Se c'è tutto questo, e sei sicura che sia reciproco, hai tutto quello che veramente serve per amarsi sul serio, per rappresentare davvero una coppia. Le necessità di tuo marito sono insite nella natura di qualsiasi essere umano, chi più chi meno, e non vale la pena che per una consuetudine culturale tu debba pensare di buttare al macero ciò che davvero conta.
La monogamia ha una natura culturale e biologica, ma la vera parte umana che ci contraddistingue per fortuna non è necessariamente ad essa vincolata. Lo so, parlo da uomo, perchè uomo sono, forse questo discorso dovrebbe fartelo una donna, ma comunque l'esempio di quei miei conoscenti è reale, ed io so bene quanta serenità hanno dentro entrambi.
Se hai la fortuna di vivere un rapporto che va al di là degli istinti sei la persona più fortunata del mondo (lo sfortunato, per assurdo, è tuo marito)


----------



## Old alisea (6 Febbraio 2009)

Bruja ha detto:


> ..... quando una donna ha con un uomo un rapporto biblico, anche se mercenaria, non necessariamente ha solo ed unicamente un rapporto di sesso fine a sé stesso.... Carla Corso, una nota prostituta degli anni '80, che scrisse un libro sul meretricio, diceva sempre che spesso il cliente (soprattutto se abituale) usava un quarto d'ora per la prestazione ed il resto del tempo per parlare di cosa non andava in famiglia... volevano ascolto; e parliamo di peripatetiche non di professioniste selezionate e scelte che possono essere in grado di applicare un minimo di psicologia spicciola.
> 
> 
> 
> ...


 
Tre passaggi bellissimi Bruja, sono senza parole. Saranno parole sulle quali rifletterò a fondo.
Grazie.


----------



## Alce Veloce (6 Febbraio 2009)

blondie ha detto:


> D'accordissimo.
> Il sesso con donne diverse da una parte rassicura che è solo "ginnastica"...ma anche secondo me...il timore è sempre lì in agguato...
> 
> o almeno, per me lo sarebbe, perchè come ho scritto,sono convinta che il sesso contribuisca a legare due persone e se a una cena ci si trova davanti una donna che prende anche di testa e poi a letto è fantastica....mah...

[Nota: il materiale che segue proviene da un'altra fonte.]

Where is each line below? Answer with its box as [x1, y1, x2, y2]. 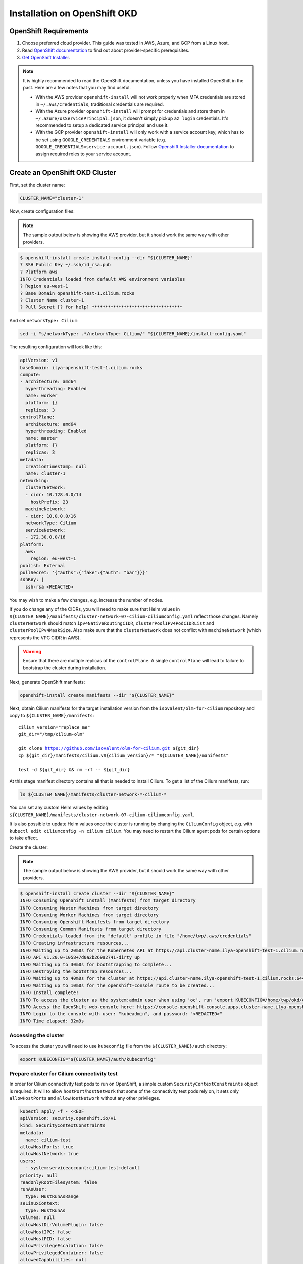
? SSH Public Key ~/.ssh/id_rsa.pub [20, 262, 111, 267]
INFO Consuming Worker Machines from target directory [20, 912, 159, 918]
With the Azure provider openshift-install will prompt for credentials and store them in [35, 108, 225, 114]
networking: [20, 478, 50, 483]
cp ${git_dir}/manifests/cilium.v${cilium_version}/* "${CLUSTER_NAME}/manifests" [18, 752, 229, 758]
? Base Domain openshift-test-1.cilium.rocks [20, 290, 135, 296]
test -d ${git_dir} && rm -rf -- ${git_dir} [18, 766, 131, 773]
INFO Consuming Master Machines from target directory [20, 905, 159, 911]

Quello fa parte della vita di tutti i giorni. Lui contatta tante donne per quello, altri lo fanno per lavoro, il rischio di incontrare un'affinità elettiva è sempre presente, ma se alla base uno vive un rapporto umanamente davvero solido, io non avrei alcun timore in più.


----------



## Grande82 (6 Febbraio 2009)

blondie ha detto:


> D'accordissimo.
> Il sesso con donne diverse da una parte rassicura che è solo "ginnastica"...ma anche secondo me...il timore è sempre lì in agguato...
> 
> o almeno, per me lo sarebbe, perchè come ho scritto,sono convinta che il sesso contribuisca a legare due persone e se a una cena ci si trova davanti una donna che prende anche di testa e poi a letto è fantastica....mah...

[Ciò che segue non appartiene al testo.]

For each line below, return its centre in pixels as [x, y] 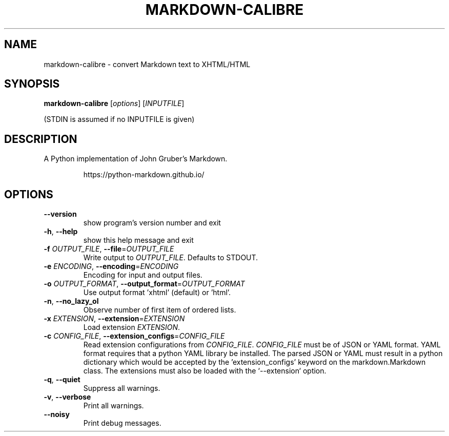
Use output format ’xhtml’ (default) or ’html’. [157, 293]
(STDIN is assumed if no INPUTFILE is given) [119, 119]
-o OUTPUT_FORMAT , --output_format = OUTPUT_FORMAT [144, 284]
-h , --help [61, 232]
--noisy [57, 414]
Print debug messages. [122, 423]
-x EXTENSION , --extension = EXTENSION [114, 319]
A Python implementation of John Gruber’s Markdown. [136, 159]
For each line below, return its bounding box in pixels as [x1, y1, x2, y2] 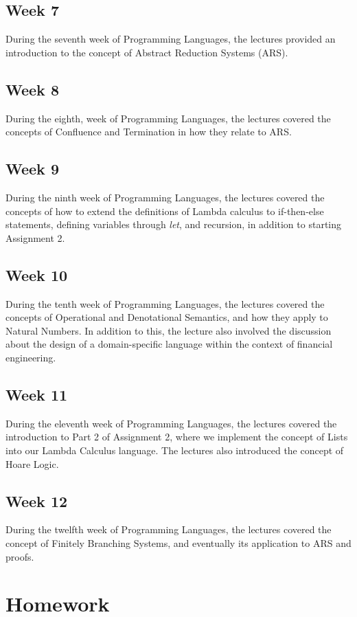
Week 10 [5, 264, 68, 285]
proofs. [5, 549, 34, 563]
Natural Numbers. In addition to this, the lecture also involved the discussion [5, 323, 332, 337]
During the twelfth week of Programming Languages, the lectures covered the [5, 522, 332, 537]
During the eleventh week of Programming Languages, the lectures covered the [5, 416, 337, 430]
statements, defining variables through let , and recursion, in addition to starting [5, 217, 341, 232]
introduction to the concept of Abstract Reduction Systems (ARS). [5, 45, 288, 59]
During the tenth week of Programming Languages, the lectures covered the [5, 296, 325, 311]

 ricordiamo che lui non cena con loro, ci va solo a letto.
Però certo,... due parole le scambieranno... bisogna vedere quanto lui è logorroico.... e quanto non riesca a scindere il sesso da una complicità anche emotiva (non amore, ma bisogno di condividere altro prima, durante e dopo il sesso.... tipo due chiacchiere e una sigaretta)


----------



## Grande82 (6 Febbraio 2009)

Alce Veloce ha detto:


> Quello fa parte della vita di tutti i giorni. Lui contatta tante donne per quello, altri lo fanno per lavoro, il rischio di incontrare *un'affinità elettiva* è sempre presente, ma se alla base uno vive un rapporto umanamente davvero solido, io non avrei alcun timore in più.


 OT l'avete letto il libro?!!?!?
Io non me l'aspettavo che.,... finisse così male!!


----------



## Old Confù (6 Febbraio 2009)

Grande82 ha detto:


> e se lei fosse stata afflitta da un male che le impediva i rapporti?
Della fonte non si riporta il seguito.